Owens usually uses that approach to characterize inks for 3D printing, but she realized it was an ideal way to study cookie cream. Using a rheometer, she measured the cream’s fracture mechanics, probing the influence of rotation rate, amount of cream, flavor components, and other variables on the stress-strain curve and postmortem cream distribution. The quantitative results were consistent with the earlier qualitative ones. The cream nearly always ends up on one of the wafers—the one to which the warm ball of filling is applied during manufacturing. That wafer can be identified by the cookies’ orientation within a package.

Inspired by the results and educational opportunity, Owens designed an open-source, 3D-printed Oreometer, a device powered by rubber bands and coins—with a materials cost of $6, versus $100,000 for the lab version—to encourage home experimentation in the new field of Oreology (Phys. Fluids 2022, DOI: 10.1063/5.0085362).

 

Fancy flavors for edible bubbles

A child playing with toy bubbles.
Credit: Shutterstock
Pops of flavor: Toy bubbles are now made with food-grade ingredients.

To most people, blowing soap bubbles and catching them on the tongue may seem like a simple, safe, time-honored tradition—happy, harmless, and hardly worth a second thought. Not to Jason Tiger. Four years of working at a major manufacturer of bubbles and bubble toys led him to rethink the playful pastime.

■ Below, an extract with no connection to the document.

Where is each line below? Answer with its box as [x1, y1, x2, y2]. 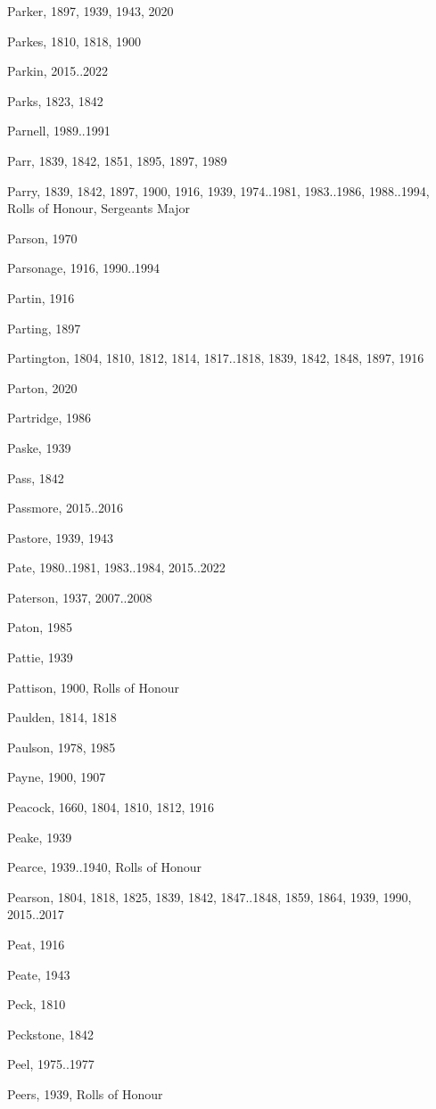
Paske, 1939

“The toy bubble industry is so saturated—no innovation, just a race to the bottom to cut cost and use the cheapest ingredients,” Tiger tells Newscripts. And although bubble trouble is rare, he says, allergists note that the soap solution can cause rashes and upset stomach if ingested.

“I wanted to produce a bubble product that’s a more safe and more fun alternative,” he says. Enter BubbleLick, a line of flavored bubbles made from food- and pharmaceutical-grade ingredients by Bubble Universe, the company Tiger founded and leads as CEO.

The blissful bubbles, which come in watermelon, cotton candy, milk chocolate chip, cinnamon, and other flavors, contain a sweetener (Advantame), citric acid, sodium lauryl sulfate, potassium sorbate, sodium benzoate, and other ingredients, all of which are approved by the US Food and Drug Administration.

“Think of it as flying candy,” Tiger says. “Not only are our bubbles safe to ingest, they’re fun and tasty, too.”